##### Input
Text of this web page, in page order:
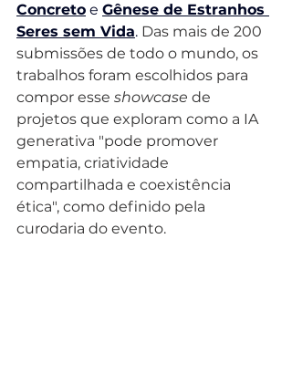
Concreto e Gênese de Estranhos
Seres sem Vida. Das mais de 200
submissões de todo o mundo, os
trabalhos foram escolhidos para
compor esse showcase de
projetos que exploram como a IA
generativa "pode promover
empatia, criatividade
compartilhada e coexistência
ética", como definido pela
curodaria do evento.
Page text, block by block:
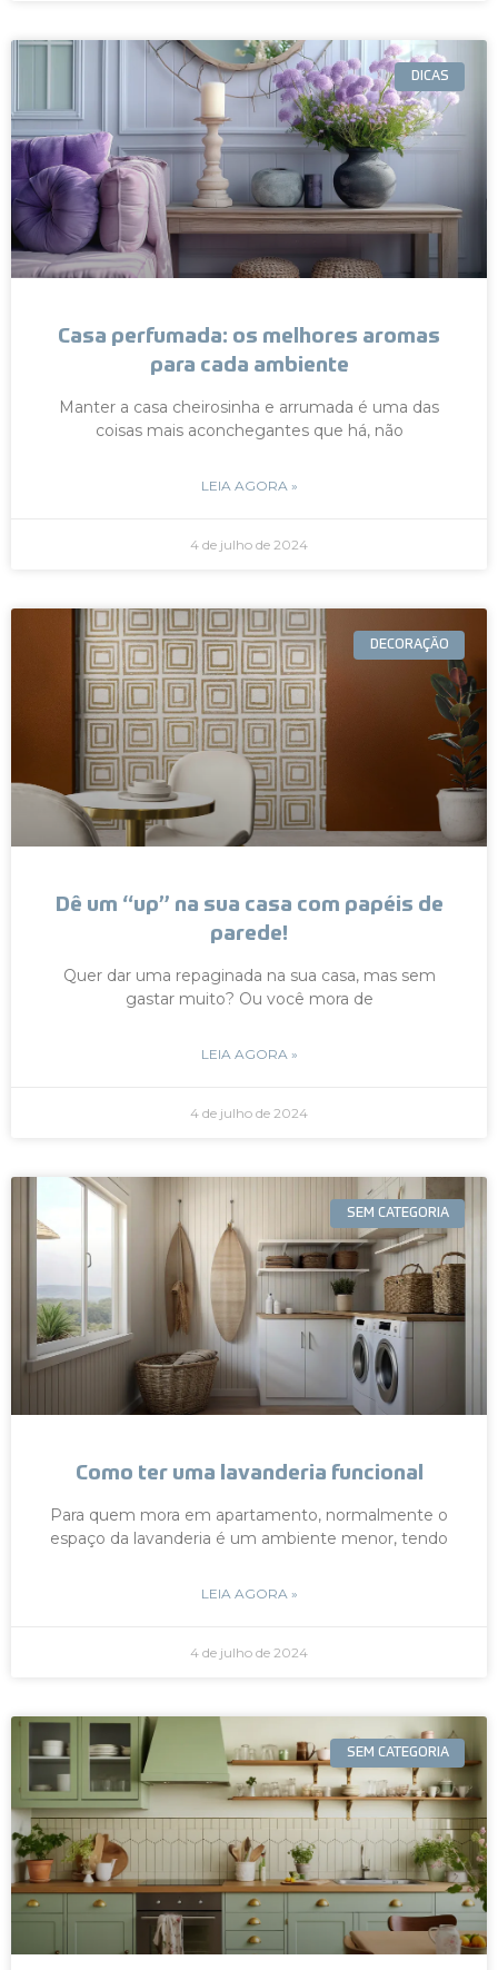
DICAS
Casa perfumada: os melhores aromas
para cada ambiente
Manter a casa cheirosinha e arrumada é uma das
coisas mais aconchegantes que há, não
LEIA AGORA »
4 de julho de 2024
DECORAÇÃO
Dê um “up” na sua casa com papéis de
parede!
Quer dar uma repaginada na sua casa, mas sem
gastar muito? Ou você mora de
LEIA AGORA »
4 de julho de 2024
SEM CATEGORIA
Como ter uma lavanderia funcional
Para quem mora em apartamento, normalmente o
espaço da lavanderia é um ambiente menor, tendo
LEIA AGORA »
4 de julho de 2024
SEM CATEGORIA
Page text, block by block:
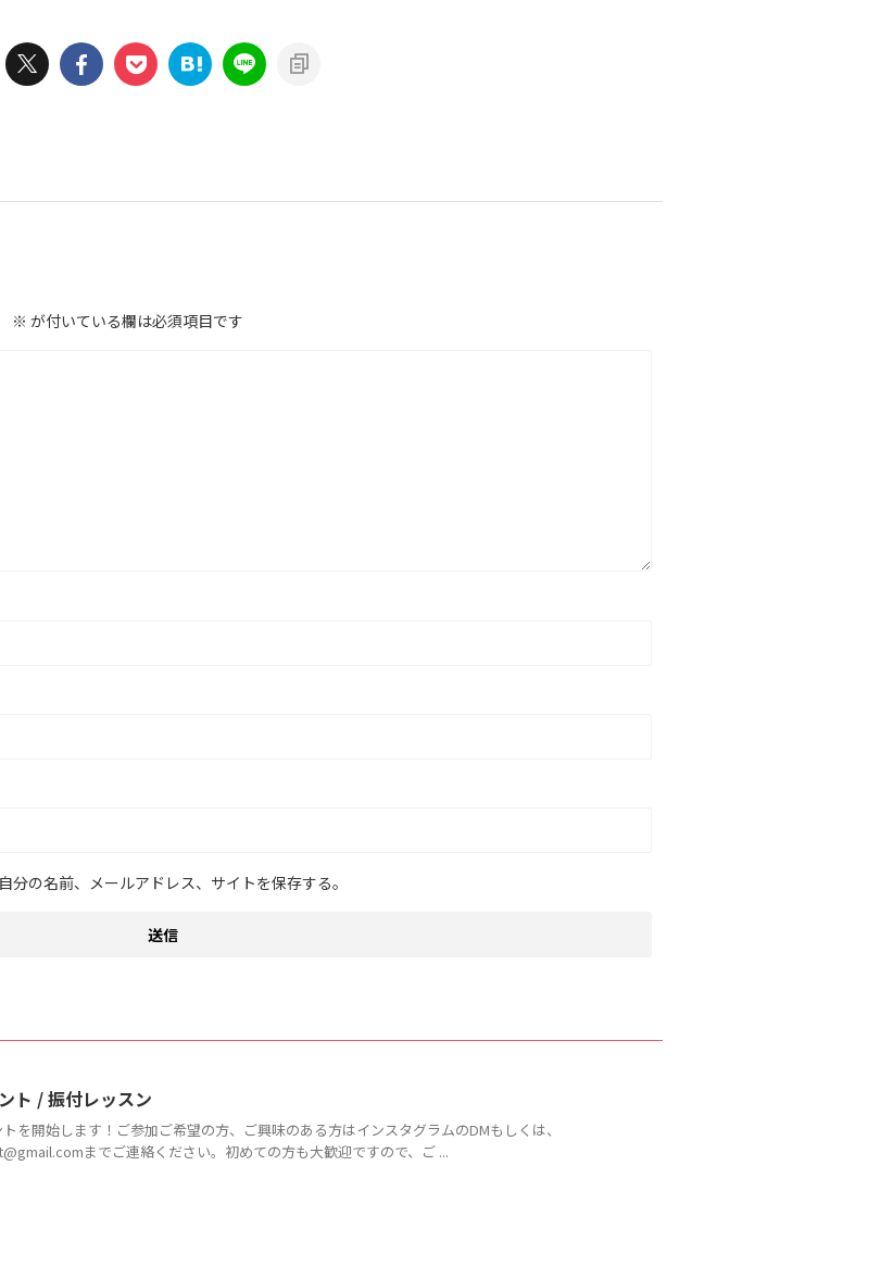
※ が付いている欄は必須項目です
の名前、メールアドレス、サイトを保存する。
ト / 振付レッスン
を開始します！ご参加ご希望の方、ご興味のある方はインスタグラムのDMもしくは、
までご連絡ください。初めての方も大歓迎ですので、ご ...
##########
- [Task to complete]:
Set down no line except those from the one with "の名前、メールアドレス、サイトを保存する。" to the last line of the data, inclusive, each exactly as written.

- [Problem solution]:
の名前、メールアドレス、サイトを保存する。
ト / 振付レッスン
を開始します！ご参加ご希望の方、ご興味のある方はインスタグラムのDMもしくは、
までご連絡ください。初めての方も大歓迎ですので、ご ...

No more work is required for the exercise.